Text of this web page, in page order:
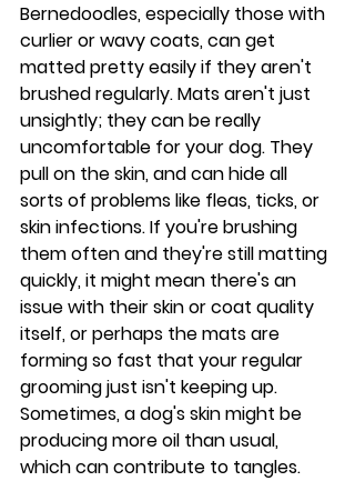
Bernedoodles, especially those with
curlier or wavy coats, can get
matted pretty easily if they aren't
brushed regularly. Mats aren't just
unsightly; they can be really
uncomfortable for your dog. They
pull on the skin, and can hide all
sorts of problems like fleas, ticks, or
skin infections. If you're brushing
them often and they're still matting
quickly, it might mean there's an
issue with their skin or coat quality
itself, or perhaps the mats are
forming so fast that your regular
grooming just isn't keeping up.
Sometimes, a dog's skin might be
producing more oil than usual,
which can contribute to tangles.
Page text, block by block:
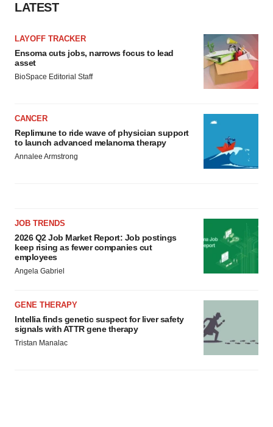
LATEST
LAYOFF TRACKER
Ensoma cuts jobs, narrows focus to lead
asset
BioSpace Editorial Staff
CANCER
Replimune to ride wave of physician support
to launch advanced melanoma therapy
Annalee Armstrong
JOB TRENDS
2026 Q2 Job Market Report: Job postings
keep rising as fewer companies cut
employees
Angela Gabriel
GENE THERAPY
Intellia finds genetic suspect for liver safety
signals with ATTR gene therapy
Tristan Manalac
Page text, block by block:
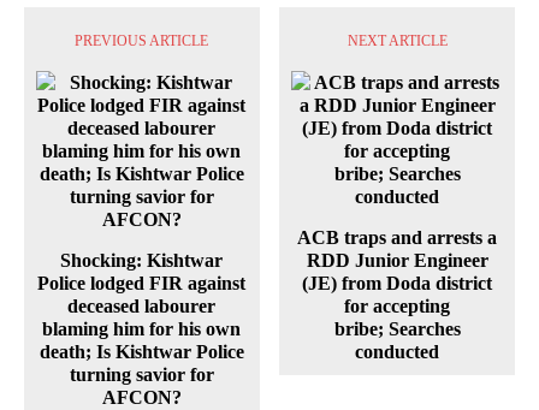
PREVIOUS ARTICLE
Shocking: Kishtwar
Police lodged FIR against
deceased labourer
blaming him for his own
death; Is Kishtwar Police
turning savior for
AFCON?
NEXT ARTICLE
ACB traps and arrests a
RDD Junior Engineer
(JE) from Doda district
for accepting
bribe; Searches
conducted
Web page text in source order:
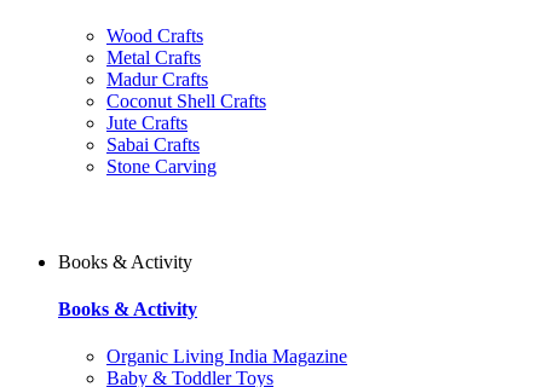
Wood Crafts
Metal Crafts
Madur Crafts
Coconut Shell Crafts
Jute Crafts
Sabai Crafts
Stone Carving
Books & Activity
Books & Activity
Organic Living India Magazine
Baby & Toddler Toys
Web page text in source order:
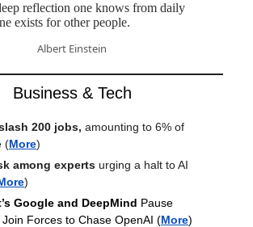
reflection one knows from daily
exists for other people.
Albert Einstein
Business & Tech
200 jobs, amounting to 6% of
(More)
among experts urging a halt to AI
)
Google and DeepMind Pause
Forces to Chase OpenAI (More)
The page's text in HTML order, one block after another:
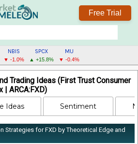
Free Trial
NBIS
▼ -1.0%
SPCX
▲ +15.8%
MU
▼ -0.4%
Trading Ideas (First Trust Consumer
| ARCA:FXD)
Ideas Sentiment
Strategies for FXD by Theoretical Edge and
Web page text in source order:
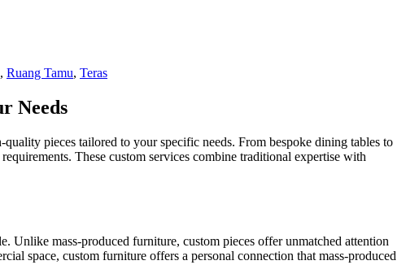
, Ruang Tamu, Teras
Needs
pieces tailored to your specific needs. From bespoke dining tables to
These custom services combine traditional expertise with
Unlike mass-produced furniture, custom pieces offer unmatched attention
space, custom furniture offers a personal connection that mass-produced
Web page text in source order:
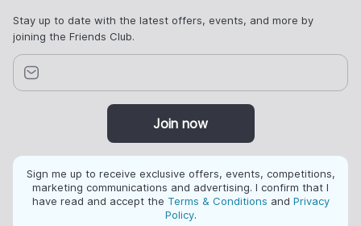
Stay up to date with the latest offers, events, and more by
joining the Friends Club.
Join now
Sign me up to receive exclusive offers, events, competitions,
marketing communications and advertising. I confirm that I
have read and accept the Terms & Conditions and Privacy
Policy.
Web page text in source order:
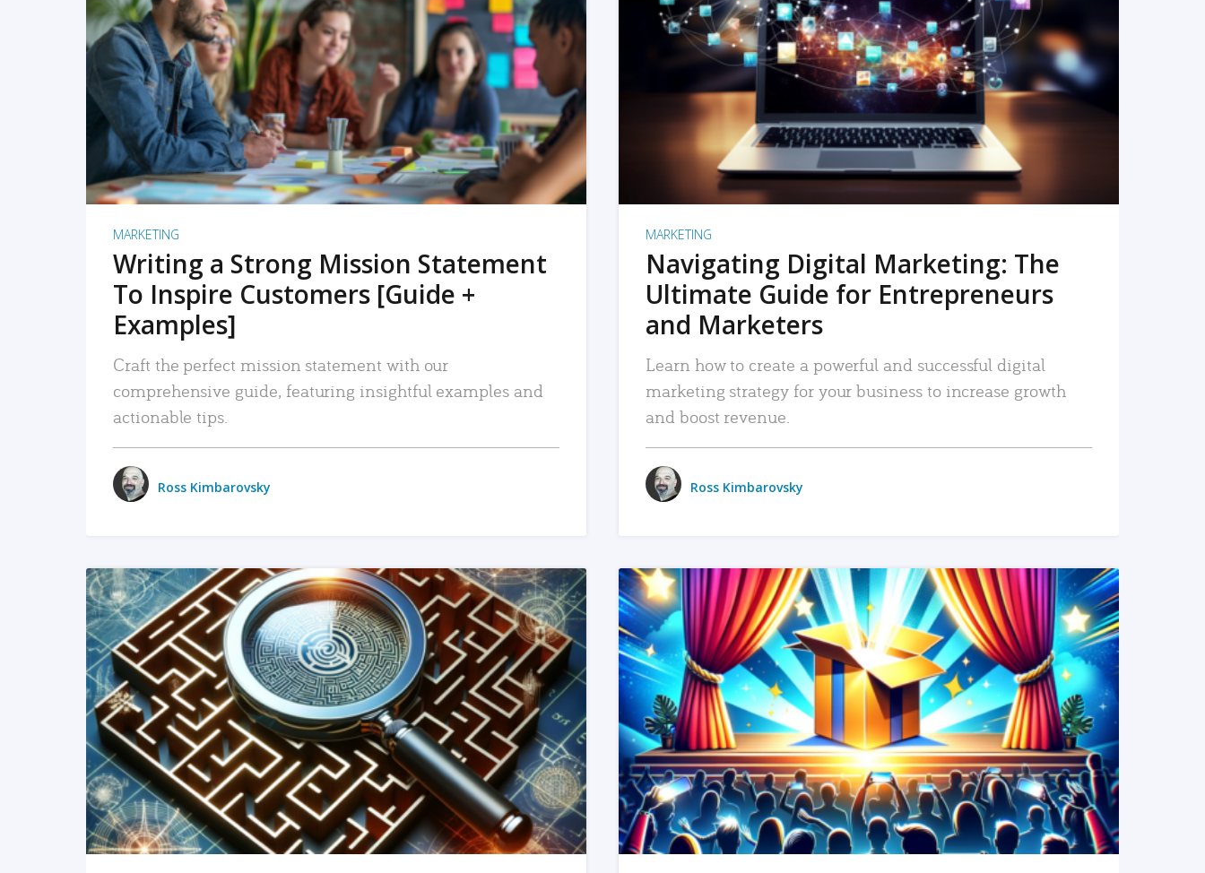
READ MORE
MARKETING
Writing a Strong Mission Statement
To Inspire Customers [Guide +
Examples]
Craft the perfect mission statement with our
comprehensive guide, featuring insightful examples and
actionable tips.
Ross Kimbarovsky
READ MORE
MARKETING
Navigating Digital Marketing: The
Ultimate Guide for Entrepreneurs
and Marketers
Learn how to create a powerful and successful digital
marketing strategy for your business to increase growth
and boost revenue.
Ross Kimbarovsky
READ MORE READ MORE
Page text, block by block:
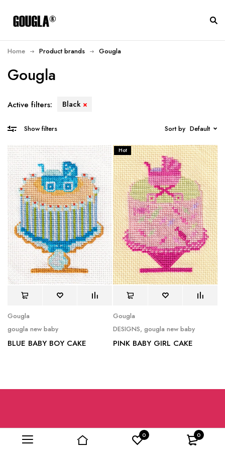
0 0
Gougla
Home Product brands Gougla
Active filters: Black
Show filters Sort by Default
Gougla
gougla new baby
BLUE BABY BOY CAKE
Hot
Gougla
DESIGNS, gougla new baby
PINK BABY GIRL CAKE
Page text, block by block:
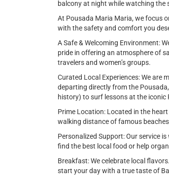
balcony at night while watching the
At Pousada Maria Maria, we focus
with the safety and comfort you
A Safe & Welcoming Environment:
pride in offering an atmosphere of
travelers and women’s groups.
Curated Local Experiences: We are
departing directly from the
history) to surf lessons at the
Prime Location: Located in the
walking distance of famous
Personalized Support: Our service
find the best local food or help
Breakfast: We celebrate local
start your day with a true taste of
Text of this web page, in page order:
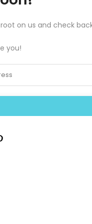
on us and check
you!
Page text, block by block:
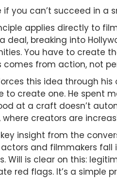
if you can’t succeed in a
applies directly to
deal, breaking into
You have to create
comes from action, not
this idea through
to create one. He spent
at a craft doesn’t
where creators are
insight from the
and filmmakers
Will is clear on this:
red flags. It’s a simple
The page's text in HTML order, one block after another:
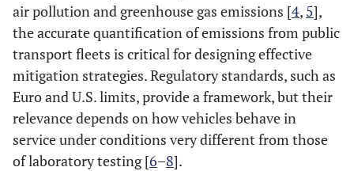
air pollution and greenhouse gas emissions [4, 5],
the accurate quantification of emissions from public
transport fleets is critical for designing effective
mitigation strategies. Regulatory standards, such as
Euro and U.S. limits, provide a framework, but their
relevance depends on how vehicles behave in
service under conditions very different from those
of laboratory testing [6–8].
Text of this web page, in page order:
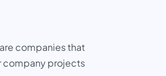
companies that
company projects
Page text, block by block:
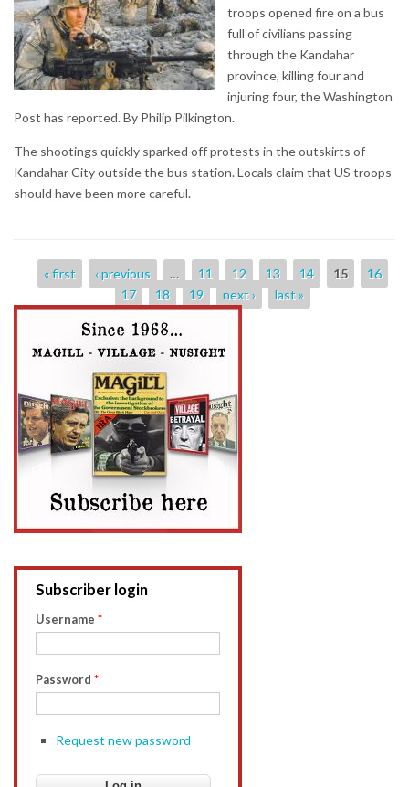
troops opened fire on a bus
full of civilians passing
through the Kandahar
province, killing four and
injuring four, the Washington
Post has reported. By Philip Pilkington.
The shootings quickly sparked off protests in the outskirts of
Kandahar City outside the bus station. Locals claim that US troops
should have been more careful.
Pages« first ‹ previous … 11 12 13 14 15
16
17
18 19 next › last »
Subscriber login
Username *
Password *
Request new password
----
EXERCISE >>
Look above for the line with "Prime Location: Located in the" and the line with "air pollution and". Copy them and every line between, exactly, but no pictures.

RESPONSE >>
Prime Location: Located in the
walking distance of famous
Personalized Support: Our service
find the best local food or help
Breakfast: We celebrate local
start your day with a true taste of
Text of this web page, in page order:
on us and check
you!
Page text, block by block:
if you can’t succeed in a
applies directly to
deal, breaking into
You have to create
comes from action, not
this idea through
to create one. He spent
at a craft doesn’t
where creators are
insight from the
and filmmakers
Will is clear on this:
red flags. It’s a simple
The page's text in HTML order, one block after another:
air pollution and greenhouse gas emissions [4, 5],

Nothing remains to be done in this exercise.